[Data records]
______________________________

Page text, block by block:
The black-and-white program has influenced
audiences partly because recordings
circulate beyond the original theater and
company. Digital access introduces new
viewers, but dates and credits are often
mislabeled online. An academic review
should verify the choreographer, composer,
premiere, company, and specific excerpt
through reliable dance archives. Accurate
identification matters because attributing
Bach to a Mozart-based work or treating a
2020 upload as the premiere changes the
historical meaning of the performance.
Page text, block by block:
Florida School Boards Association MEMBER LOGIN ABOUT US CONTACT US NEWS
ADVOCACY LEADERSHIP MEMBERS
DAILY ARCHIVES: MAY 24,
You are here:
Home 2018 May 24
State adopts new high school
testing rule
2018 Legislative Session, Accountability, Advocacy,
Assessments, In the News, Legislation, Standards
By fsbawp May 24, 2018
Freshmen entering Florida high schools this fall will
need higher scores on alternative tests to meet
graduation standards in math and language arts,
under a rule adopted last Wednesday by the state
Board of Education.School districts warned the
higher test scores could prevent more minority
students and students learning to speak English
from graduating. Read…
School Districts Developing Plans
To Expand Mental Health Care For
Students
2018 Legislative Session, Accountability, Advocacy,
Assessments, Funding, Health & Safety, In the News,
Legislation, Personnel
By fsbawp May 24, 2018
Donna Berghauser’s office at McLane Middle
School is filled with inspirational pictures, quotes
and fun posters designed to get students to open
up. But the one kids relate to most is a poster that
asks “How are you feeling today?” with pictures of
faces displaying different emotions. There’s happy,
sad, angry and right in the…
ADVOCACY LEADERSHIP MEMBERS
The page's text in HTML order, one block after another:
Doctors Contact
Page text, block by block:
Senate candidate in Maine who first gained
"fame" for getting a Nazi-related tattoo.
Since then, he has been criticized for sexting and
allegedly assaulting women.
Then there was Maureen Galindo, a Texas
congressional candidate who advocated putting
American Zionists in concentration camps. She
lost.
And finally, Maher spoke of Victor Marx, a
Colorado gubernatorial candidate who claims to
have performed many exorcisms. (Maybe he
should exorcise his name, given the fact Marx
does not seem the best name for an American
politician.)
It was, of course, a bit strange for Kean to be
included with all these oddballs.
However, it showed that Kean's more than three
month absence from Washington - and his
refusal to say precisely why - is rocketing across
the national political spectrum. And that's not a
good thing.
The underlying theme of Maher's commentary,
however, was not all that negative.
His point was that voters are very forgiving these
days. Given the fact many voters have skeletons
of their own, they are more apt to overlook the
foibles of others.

______________________________

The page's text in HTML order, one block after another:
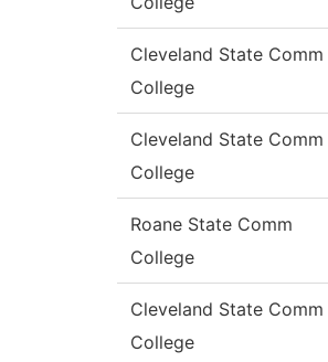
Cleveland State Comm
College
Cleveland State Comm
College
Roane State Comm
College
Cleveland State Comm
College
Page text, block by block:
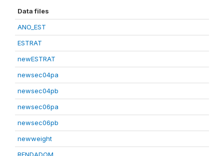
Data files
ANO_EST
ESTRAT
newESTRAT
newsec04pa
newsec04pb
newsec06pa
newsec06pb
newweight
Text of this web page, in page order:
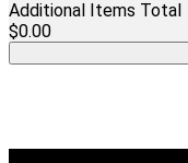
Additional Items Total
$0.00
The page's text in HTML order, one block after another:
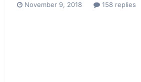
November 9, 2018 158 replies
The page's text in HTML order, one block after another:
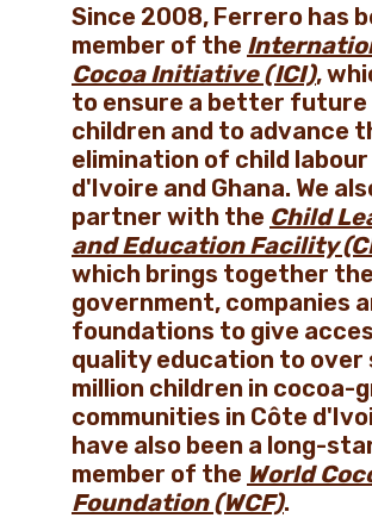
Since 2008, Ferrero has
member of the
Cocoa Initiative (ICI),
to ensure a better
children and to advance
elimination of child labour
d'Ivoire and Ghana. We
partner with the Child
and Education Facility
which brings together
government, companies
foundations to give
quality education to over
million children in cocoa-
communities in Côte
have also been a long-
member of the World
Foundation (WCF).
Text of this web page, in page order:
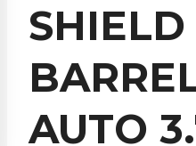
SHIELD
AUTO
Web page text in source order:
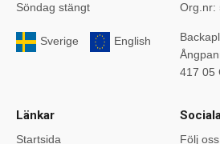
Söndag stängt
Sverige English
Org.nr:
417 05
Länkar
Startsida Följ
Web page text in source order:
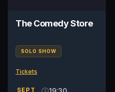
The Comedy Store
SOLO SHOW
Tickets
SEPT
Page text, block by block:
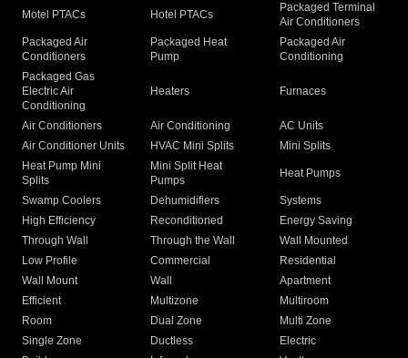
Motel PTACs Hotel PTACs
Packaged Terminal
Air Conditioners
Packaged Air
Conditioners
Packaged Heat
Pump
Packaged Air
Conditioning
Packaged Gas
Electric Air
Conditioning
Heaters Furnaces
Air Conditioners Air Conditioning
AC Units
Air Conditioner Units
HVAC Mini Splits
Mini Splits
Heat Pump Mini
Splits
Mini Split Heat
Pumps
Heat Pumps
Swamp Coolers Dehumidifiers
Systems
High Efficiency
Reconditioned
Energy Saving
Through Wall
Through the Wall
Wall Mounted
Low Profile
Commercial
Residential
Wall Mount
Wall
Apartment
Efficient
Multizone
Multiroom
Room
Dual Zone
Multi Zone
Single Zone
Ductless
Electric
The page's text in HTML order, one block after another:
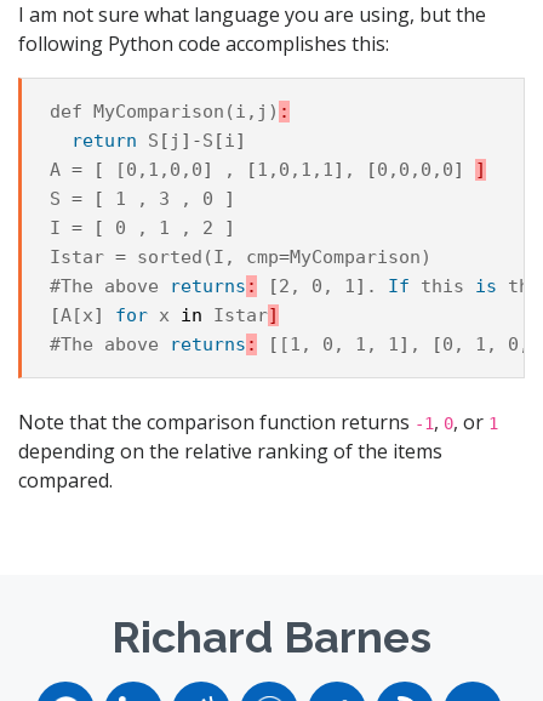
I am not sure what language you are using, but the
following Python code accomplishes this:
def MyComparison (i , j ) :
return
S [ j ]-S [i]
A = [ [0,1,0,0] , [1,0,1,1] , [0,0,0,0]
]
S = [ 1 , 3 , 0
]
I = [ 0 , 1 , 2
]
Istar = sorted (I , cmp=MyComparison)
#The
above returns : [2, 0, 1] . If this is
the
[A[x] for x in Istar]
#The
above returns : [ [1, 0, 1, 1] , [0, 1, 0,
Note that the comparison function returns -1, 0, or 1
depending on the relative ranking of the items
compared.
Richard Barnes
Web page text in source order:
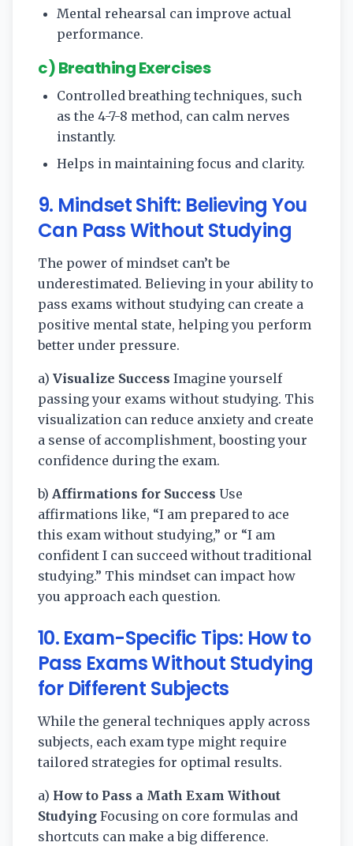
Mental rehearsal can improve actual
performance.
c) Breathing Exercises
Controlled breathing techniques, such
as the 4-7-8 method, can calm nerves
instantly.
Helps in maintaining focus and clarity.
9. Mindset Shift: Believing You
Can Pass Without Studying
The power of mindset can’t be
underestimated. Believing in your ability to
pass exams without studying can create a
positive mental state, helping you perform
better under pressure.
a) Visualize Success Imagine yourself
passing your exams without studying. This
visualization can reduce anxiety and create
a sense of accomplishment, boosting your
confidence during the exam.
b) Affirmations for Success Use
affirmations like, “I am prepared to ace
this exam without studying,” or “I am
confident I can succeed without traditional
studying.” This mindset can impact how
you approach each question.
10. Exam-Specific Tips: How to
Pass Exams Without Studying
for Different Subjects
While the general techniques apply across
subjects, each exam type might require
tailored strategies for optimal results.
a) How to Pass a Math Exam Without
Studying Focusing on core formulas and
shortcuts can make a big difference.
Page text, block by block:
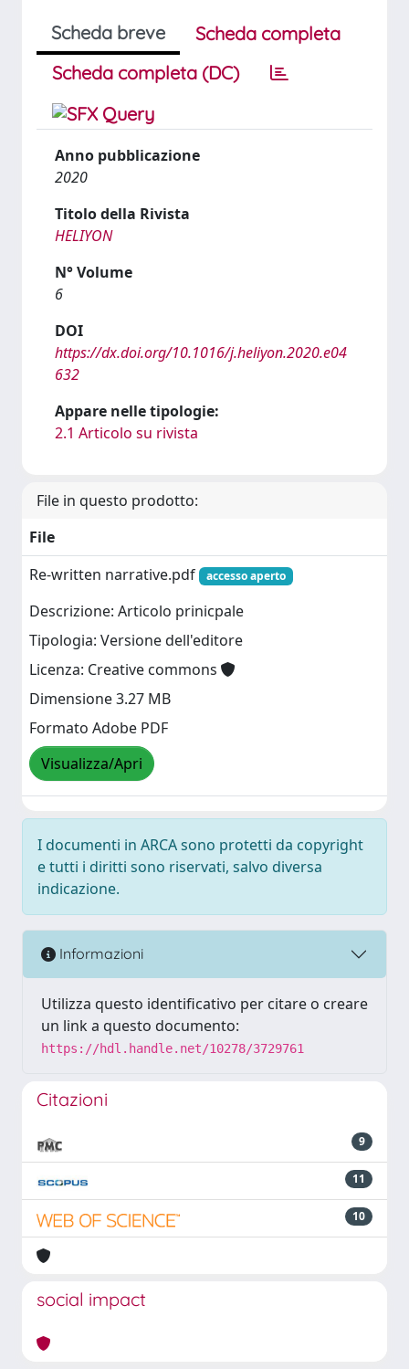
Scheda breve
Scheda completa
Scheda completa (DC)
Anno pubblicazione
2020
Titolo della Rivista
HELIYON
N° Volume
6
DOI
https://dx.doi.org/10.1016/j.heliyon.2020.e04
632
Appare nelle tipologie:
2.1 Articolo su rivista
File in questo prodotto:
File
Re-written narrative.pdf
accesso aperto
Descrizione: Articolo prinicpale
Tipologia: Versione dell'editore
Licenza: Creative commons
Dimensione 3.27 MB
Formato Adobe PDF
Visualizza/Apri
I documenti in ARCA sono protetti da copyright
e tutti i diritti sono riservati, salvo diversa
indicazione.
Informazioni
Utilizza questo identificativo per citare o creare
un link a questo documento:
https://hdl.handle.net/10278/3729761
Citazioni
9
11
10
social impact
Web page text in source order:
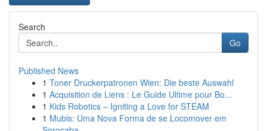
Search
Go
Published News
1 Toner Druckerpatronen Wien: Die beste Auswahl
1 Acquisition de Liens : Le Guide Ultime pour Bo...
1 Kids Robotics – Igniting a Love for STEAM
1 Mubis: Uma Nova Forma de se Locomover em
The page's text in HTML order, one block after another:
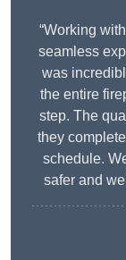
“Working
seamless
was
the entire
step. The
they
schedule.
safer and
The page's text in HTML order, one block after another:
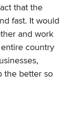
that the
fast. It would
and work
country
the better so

______________________________

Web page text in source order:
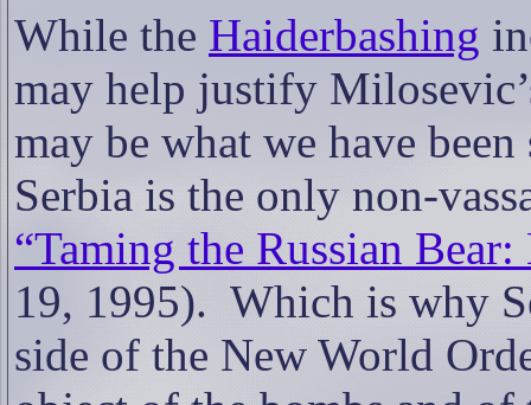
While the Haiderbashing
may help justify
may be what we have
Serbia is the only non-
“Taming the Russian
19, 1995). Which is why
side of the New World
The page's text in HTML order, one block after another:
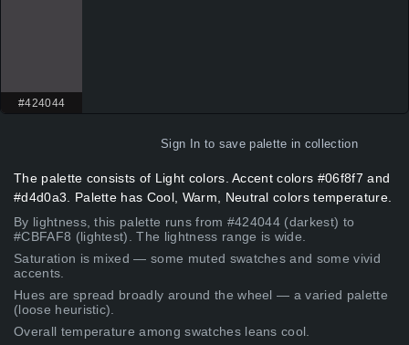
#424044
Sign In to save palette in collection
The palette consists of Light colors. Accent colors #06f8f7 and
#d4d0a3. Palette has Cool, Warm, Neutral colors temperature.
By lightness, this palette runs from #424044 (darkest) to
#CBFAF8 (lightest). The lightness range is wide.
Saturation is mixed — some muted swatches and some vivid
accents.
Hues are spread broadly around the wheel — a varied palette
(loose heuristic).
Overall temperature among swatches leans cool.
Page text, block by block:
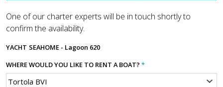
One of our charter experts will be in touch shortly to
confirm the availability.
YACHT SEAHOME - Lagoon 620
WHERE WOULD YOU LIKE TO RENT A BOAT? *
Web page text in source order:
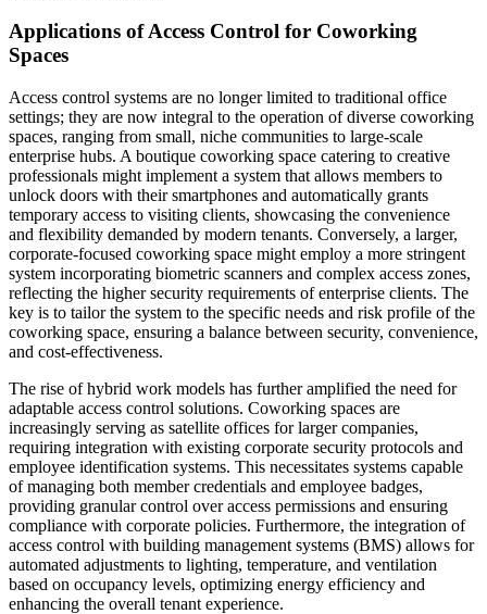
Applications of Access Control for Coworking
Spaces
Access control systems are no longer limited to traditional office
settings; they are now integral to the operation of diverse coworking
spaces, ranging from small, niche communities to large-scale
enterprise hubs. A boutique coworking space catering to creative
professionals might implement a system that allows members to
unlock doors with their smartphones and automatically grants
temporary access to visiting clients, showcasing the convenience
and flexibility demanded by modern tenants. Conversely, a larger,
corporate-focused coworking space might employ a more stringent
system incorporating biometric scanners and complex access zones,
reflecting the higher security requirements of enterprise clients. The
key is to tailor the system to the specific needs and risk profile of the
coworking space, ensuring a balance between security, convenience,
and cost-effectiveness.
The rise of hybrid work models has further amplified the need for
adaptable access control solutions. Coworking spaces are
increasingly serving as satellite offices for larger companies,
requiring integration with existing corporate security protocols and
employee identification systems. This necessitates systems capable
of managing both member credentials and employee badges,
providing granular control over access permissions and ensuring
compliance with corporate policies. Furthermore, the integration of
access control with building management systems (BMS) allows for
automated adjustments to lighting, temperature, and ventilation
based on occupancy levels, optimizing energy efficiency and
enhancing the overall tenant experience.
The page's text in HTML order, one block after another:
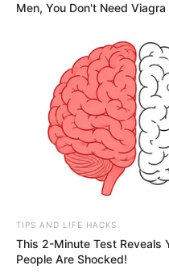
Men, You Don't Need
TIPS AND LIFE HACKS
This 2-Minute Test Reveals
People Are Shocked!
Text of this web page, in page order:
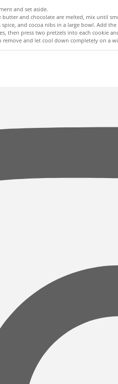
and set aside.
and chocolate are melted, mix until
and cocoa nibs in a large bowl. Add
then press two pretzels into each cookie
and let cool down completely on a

______________________________

What you will do:
Gather and copy every line of the data in which the string "pictures" is found.

Response box:
School is filled with inspirational pictures, quotes
asks “How are you feeling today?” with pictures of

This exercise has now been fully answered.